Then we had the sentimental interlude when it was discovered that it was the birthday of the hon. Member for Sheffield, Attercliffe (Mr. Betts). We are all glad, and wish him a happy birthday, but if this measure were so important, so crucial and so absolutely essential to business, it is a little curious to intervene in the middle of the debate to wish him a happy birthday. But if that is how the Opposition wish to use their time, I am delighted.

The digression continued when the hon. Member for Leicester, East wished to inform the House that my right hon. Friend the Secretary of State had been observed eating lamb cutlets.

Mr. Vaz


Mr. Curry

I will give way in a little while.

I was not clear whether the sin was to be eating, whether it was to be eating lamb cutlets or whether there was some implication about the origin of the lamb cutlets. Knowing my right hon. Friend's past, I would be deeply surprised if the cutlets were not English. They may even have been Suffolk lamb cutlets, and no doubt I could have provided him with Yorkshire lamb cutlets. The fact that he was eating lamb cutlets was apparently a material reason for intervening in the debate. I fail to understand quite why.

Mr. Vaz

I do not understand why the Minister has decided to trivialise this important matter. The point that was being made was that no Conservative Member could be found yesterday to partake in this debate and speak on behalf of British business. Yet the Secretary of State for the Environment, unlike the shadow Secretary of State who opened the debate for the Opposition, instead of coming to the House to listen, spent his time eating downstairs in the Churchill Room. Is that acceptable behaviour when such an important measure as this is being debated?

Mr. Curry

I am delighted that my right hon. Friend takes such a sensible precaution to ensure that he can effectively discharge his responsibilities in this House, as he has done so admirably this afternoon. Whether or not he has mint on his lamb cutlets seems marginal as far as the debate is concerned.

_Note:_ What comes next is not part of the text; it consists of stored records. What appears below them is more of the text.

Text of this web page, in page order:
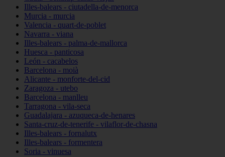
Illes-balears - ciutadella-de-menorca
Murcia - murcia
Valencia - quart-de-poblet
Navarra - viana
Illes-balears - palma-de-mallorca
Huesca - panticosa
León - cacabelos
Barcelona - moià
Alicante - monforte-del-cid
Zaragoza - utebo
Barcelona - manlleu
Tarragona - vila-seca
Guadalajara - azuqueca-de-henares
Santa-cruz-de-tenerife - vilaflor-de-chasna
Illes-balears - fornalutx
Illes-balears - formentera
Soria - vinuesa
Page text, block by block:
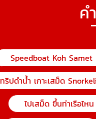
ค
Speedboat Koh Samet
ทริปดําน้ำ เกาะเสม็ด
ไปเสม็ด ขึ้นท่าเรือไหน
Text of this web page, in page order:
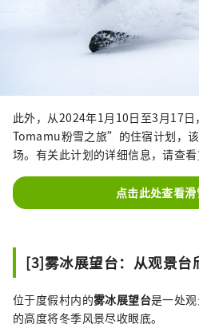
此外，从2024年1月10日至3月17
Tomamu粉雪之旅”的住宿计划，
场。有关此计划的详细信息，请查看
点击此处查看
[3]雾冰展望台：从观景台
位于度假村内的雾冰展望台是一处
的高度将冬季风景尽收眼底。
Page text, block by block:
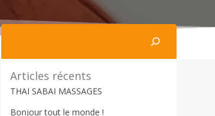
Rechercher
Articles récents
THAI SABAI MASSAGES
Bonjour tout le monde !
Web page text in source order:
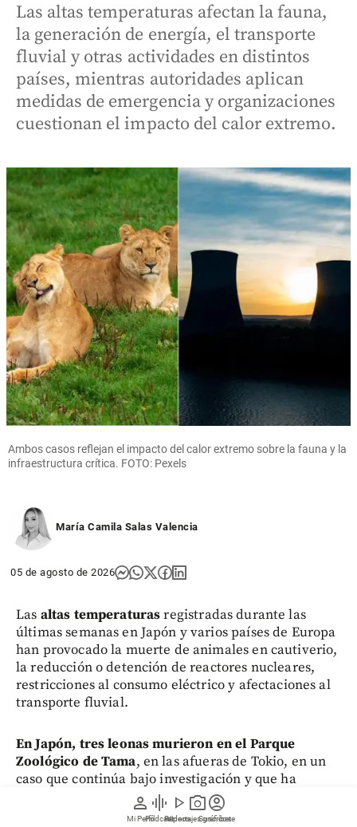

Yesterday, too, we had a cabaret. We heard the hon. Member for Stoke-on-Trent, South (Mr. Stephenson) talking about his chip shops. I shall be delighted to accept his invitation to visit one if he can stick to his guarantee. At one moment, the debate was so gripping that the hon. Member for Clydesdale (Mr. Hood) felt the need to resort to his worry beads or prayer beads, no doubt praying that Opposition speeches would come rapidly to an end.

Mr. Kirkwood

Why did the Government feel the need to include paragraph 2(2) in the guillotine motion?

Mr. Curry

I will ensure that my good colleague has an extremely sound answer to that question.

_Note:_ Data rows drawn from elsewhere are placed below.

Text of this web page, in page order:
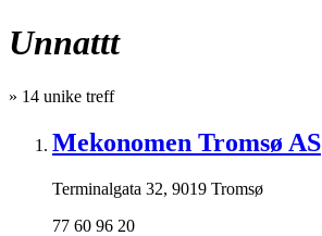
Unnattt
» 14 unike treff
Mekonomen Tromsø AS
Terminalgata 32, 9019 Tromsø
77 60 96 20
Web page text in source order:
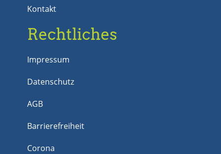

There was a sense of deep outrage in the House. The Opposition said that this was an abuse, and that the Government were arrogant. The Opposition were so indignant that, on a measure which was announced before the Christmas recess, they imposed a one-line Whip. That was on the money resolution. The outrage was enough to impose a one-line Whip.

That one-line Whip also covered the Criminal Justice and Public Order Bill, to which you will not wish me to refer, Madam Deputy Speaker. That Bill, too, was sufficiently important to merit a one-line Whip. At the end of the day, 59 Members summoned up the outrage to vote against the money resolution.

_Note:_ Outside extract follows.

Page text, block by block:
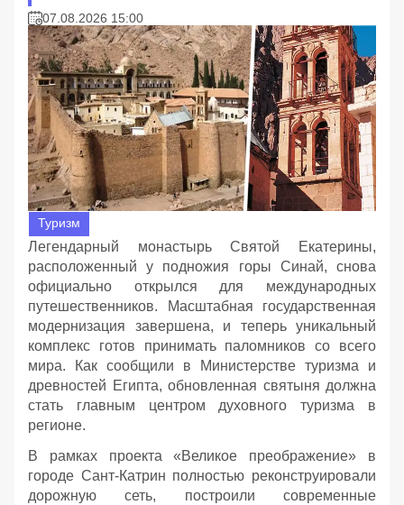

Then the Opposition banged on about consultation. Where are these frustrated petitioners? Where is the Institute of Directors, which appears to loom so large and so suddenly in the perspective of the Opposition parties? The Confederation of British Industry and the Association of Chambers of Commerce demanded access. Undoubtedly, even the Archbishop of Canterbury, with his rather agreeable mixed hereditament across the river, was pressing to make representations.

There was not a squeak, not a whimper, not a hint or a sound in terms of representations. [Interruption.] I have checked with my Department. How many representations did we get? We got no representations from local authority associations, the Associations of Chambers of Commerce or the CBI during the consultation period, because they were content with the measure.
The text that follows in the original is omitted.